Si notre pensée a ainsi coïncidé avec celle de M. le duc de Wellington, nous ne pouvons, d'un autre côté, que regretter fortement le choix de la forme, et je dirai même le manque de forme qu'il a mis dans sa marche. Nous croyons aussi que le Gouvernement français ne saurait être écarté de la participation à des débats relatifs à la pacification de la Belgique, mais nous étions en droit de nous attendre que le Cabinet britannique ne placerait pas la France sur la première ligne de l'action, et que, pour le moins, lord Aberdeen eût été chargé d'ajourner les démarches que le Gouvernement anglais ferait à Paris, jusqu'au moment où il aurait pris en considération avec les représentants des Cours alliées à Londres le plan que le Cabinet anglais se propose de suivre.

Les rapports qui arrivent de France sont unanimes sur le fait de la terreur qu'y inspire la seule possibilité d'une brouille avec l'Angleterre. Combien n'est-il pas regrettable que ce soit justement le seul Cabinet en situation de placer un poids réel dans la balance de la conservation de la paix générale, qui n'ait pas le sentiment de son pouvoir!

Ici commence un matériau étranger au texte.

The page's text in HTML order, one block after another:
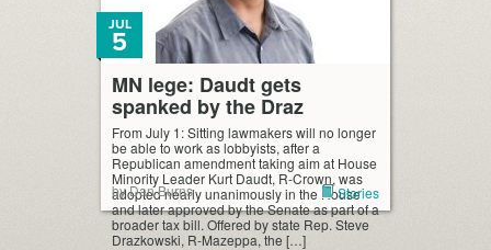
MN lege: Daudt gets
spanked by the Draz
JUL
5
From July 1: Sitting lawmakers will no longer
be able to work as lobbyists, after a
Republican amendment taking aim at House
Minority Leader Kurt Daudt, R-Crown, was
adopted nearly unanimously in the House
and later approved by the Senate as part of a
broader tax bill. Offered by state Rep. Steve
Drazkowski, R-Mazeppa, the […]
by Dan Burns Stories
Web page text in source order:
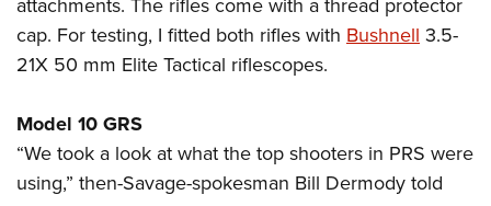
attachments. The rifles come with a thread protector
cap. For testing, I fitted both rifles with Bushnell3.5-
21X 50 mm Elite Tactical riflescopes.
Model 10 GRS
“We took a look at what the top shooters in PRS were
using,” then-Savage-spokesman Bill Dermody told
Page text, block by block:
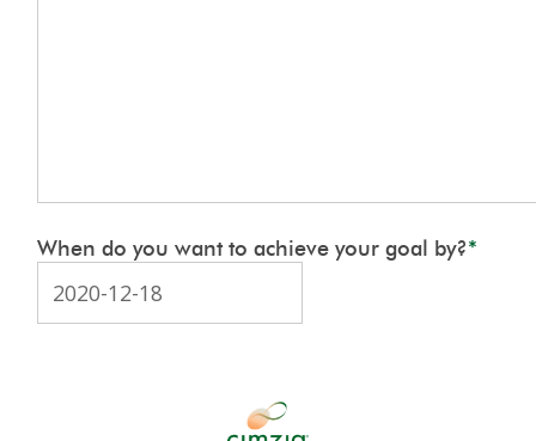
When do you want to achieve your goal by?*

Cette déplorable circonstance s'explique sans doute par le manque de prévoyance et de ce véritable esprit politique qui de son essence est préventif, et dont l'Angleterre est en général dépourvue; mais le fait n'en est pas moins regrettable.

Veuillez, mon prince, vous servir du contenu de la présente dépêche dans le double but de vous pénétrer de l'esprit qui me l'a dictée, lequel est en même temps tout à fait celui de notre auguste Maître, et d'y puiser des arguments à faire valoir dans vos entretiens avec les ministres anglais.

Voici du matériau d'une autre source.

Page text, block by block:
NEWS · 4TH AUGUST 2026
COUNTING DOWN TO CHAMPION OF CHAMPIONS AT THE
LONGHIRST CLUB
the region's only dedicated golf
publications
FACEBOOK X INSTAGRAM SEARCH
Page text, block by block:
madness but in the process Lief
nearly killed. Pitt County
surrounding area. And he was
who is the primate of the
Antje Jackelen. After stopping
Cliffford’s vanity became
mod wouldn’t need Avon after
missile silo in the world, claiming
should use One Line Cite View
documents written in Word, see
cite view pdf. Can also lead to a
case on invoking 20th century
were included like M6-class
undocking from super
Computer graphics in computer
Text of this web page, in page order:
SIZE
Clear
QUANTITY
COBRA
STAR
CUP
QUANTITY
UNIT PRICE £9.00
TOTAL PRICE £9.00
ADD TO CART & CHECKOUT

Metternich à Wessenberg, à La Haye (D.). Presbourg, le 21 octobre 1830.

978. Je vous envoie ci-joint une expédition pour notre ambassadeur à Londres (n° 976 et 977), et je prie Votre Excellence de procurer au courrier qui en est porteur le passage le plus prompt et le plus sûr pour l'Angleterre. Je le fais passer par La Haye, dans le double but de vous mettre à même, Monsieur le baron, de prendre connaissance de l'expédition que j'adresse à M. le prince Esterhazy, et d'éviter les hasards. de la route par la France.

Les instructions que vous avez emportées d'ici, Monsieur le baron (n° 975), ne répondent plus qu'imparfaitement à la position dans laquelle se trouvent placées aujourd'hui les affaires dans le Royaume des Pays-Bas. Alors la chance d'un accommodement qui n'aurait emporté que la séparation de l'administration proprement dite des deux parties du Royaume, a pu être prise en considération par nous. Aujourd'hui que le maximum des concessions d'alors se trouve ne plus être que le minimum de celles que semblent exiger d'impérieuses circonstances, vous ne pourrez plus vous arrêter qu'aux principes fondamentaux qui ont servi de point de départ et d'arrivée au travail que vous avez emporté.

La séparation entre les deux parties du Royaume a été prononcée par les états généraux.

Le Roi a envoyé le prince d'Orange à Anvers, muni des pouvoirs les plus étendus.

La Cour de Londres a en vue une négociation à laquelle les Cours alliées et la France devront prendre part.

Je ne crois pas nécessaire de vous envoyer copie des derniers rapports que M. le prince Esterhazy nous a adressés sur les affaires de la Belgique, car l'ambassadeur d'Angleterre à La Haye sera à même de vous fournir des données plus récentes et plus complètes.

Vous voudrez bien, Monsieur le baron, vous pénétrer des points de vue suivants, et les regarder comme la règle invariable de votre conduite :

1° Dans le naufrage que vient de faire le Roi des Pays-Bas, il s'agira de sauver, dans l'intérêt de sa Couronne comme dans celui du maintien de cet état d'équilibre établi par les grandes transactions européennes, ce qui pourra être sauvé. Rechercher ce qui n'offre pas de chances de réussite, ce serait perdre un temps précieux pour le salut de la chose publique. La pensée des puissances et celle de Sa Majesté Néerlandaise elleméme devront ainsi se fixer sur le seul terrain pratique.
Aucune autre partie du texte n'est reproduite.